Michal Hoftich michal.h21 at gmail.com
Tue Mar 29 17:26:09 CEST 2016

On Sat, Mar 26, 2016 at 5:44 AM, Radhakrishnan CV <cvr at river-valley.org> wrote:
> On Tue, Mar 22, 2016 at 9:51 PM, Michal Hoftich <michal.h21 at gmail.com>
> wrote:
>> Follow-up Comment #1, bug #274 (project tex4ht):
>> That thread has lot of flaming potential, which I don't want to fire up :)
>> But
>> we probably should clarify some misunderstandings about tex4ht.
> It is more of an impractical approach to tex4ht. The \Configure mechanism in
> tex4ht relies on seeding of configure hooks in the original macros of a
> given package used in the document. Here the question is who will do the
> seeding. Eiten had done it extensively for around 400 and odd packages
> popular during his time. Every day, several packages get updated, newer
> packages get released, people do use many of these at their will and
> freedom. Hence, in the absence of *.4ht's that have hooks-seeded functions
> of newly released/revised packages, it is obvious that tex4ht will break
> down. I have seen documents that use packages like xstring, breqn,
> stackengine, tabstackengine, siunitex, acronym, etc at work and we are
> expected to generate XML out of these documents.  Many packages like
> siunitex, acronym, breqn are now written in expl3 which is another
> challenge.

expl3 shouldn't be a big challenge (other than a bit unusual syntax),
on contrary, it encourages separating of code and design, so it should
be easier to insert tex4ht hooks. at least in theory. for example
xtemplate package seems to have ideas in  quite good direction.
> I would consider tex4ht as a backend. Many packages sadly lack the driver
> (*.4ht) for this backend. The best people to write this backend are the
> authors of these packages since others need more time and in-depth knowledge
> of these packages to write backend drivers.

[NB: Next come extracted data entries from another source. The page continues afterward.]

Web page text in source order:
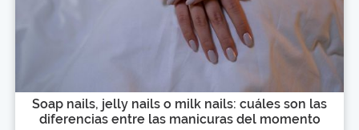
Soap nails, jelly nails o milk nails: cuáles son las
diferencias entre las manicuras del momento
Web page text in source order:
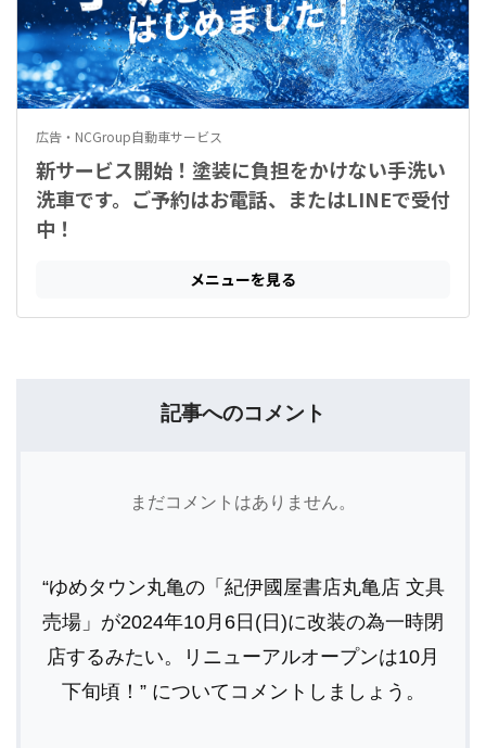
記事へのコメント
まだコメントはありません。
“ゆめタウン丸亀の「紀伊國屋書店丸亀店 文具
売場」が2024年10月6日(日)に改装の為一時閉
店するみたい。リニューアルオープンは10月
下旬頃！” についてコメントしましょう。

Sure, the authors are the best persons for that. There are also
packages which cause tex4ht to fail compilation once they are included
(most notoriously fontspec).

> This being the reality, personally I have chosen to redefine macros from
> different packages, in an add-on configuration to be used for XML/HTML
> generation. I agree that this is not the right way or preferred way, but
> practically that is the only solution when one is expected to handle
> hundreds of documents every day with several funny packages and functions
> profusely used. This way, tex4ht works wonderfully well with minimal effort
> for me and I am sure, tex4ht is the best engine among all that would
> generate another markup from TeX documents.

Sometimes it is only option, because users are really innovative in
custom macros writing. I've tried to convert some mathematical books
from Project Guttenberg to epub3 and there were macros which abused
\section commands to just write bold and large text. While it produced
desired output in PDF, the HTML was obviously total mess.

> In view of the above, I suggest that we would request authors to provide the
> backend driver of their packages for tex4ht. This is the only practically
> feasible solution. An example would be hyperref, the primary author of this
> package (Sebastian Rahtz) wrote text4ht driver also since Sebastian was a
> big user and admirer of tex4ht.

I agree :)

> The tex4ht team might come up with necessary documentation of how to write
> .4ht for a package that would largely help authors. If each author spends a
> few more minutes to do their bit, usage of tex4ht will be pleasure then.
> Since HTML is gaining more popularity/usage owing to support of smart
> devices and for its re-flowing ability without losing format features to
> suit the dimensions of device screens (a severe handicap of PDF), authors
> shall invest a bit more energy to provide tex4ht support which is as
> essential as the one provided for outputs like PDF.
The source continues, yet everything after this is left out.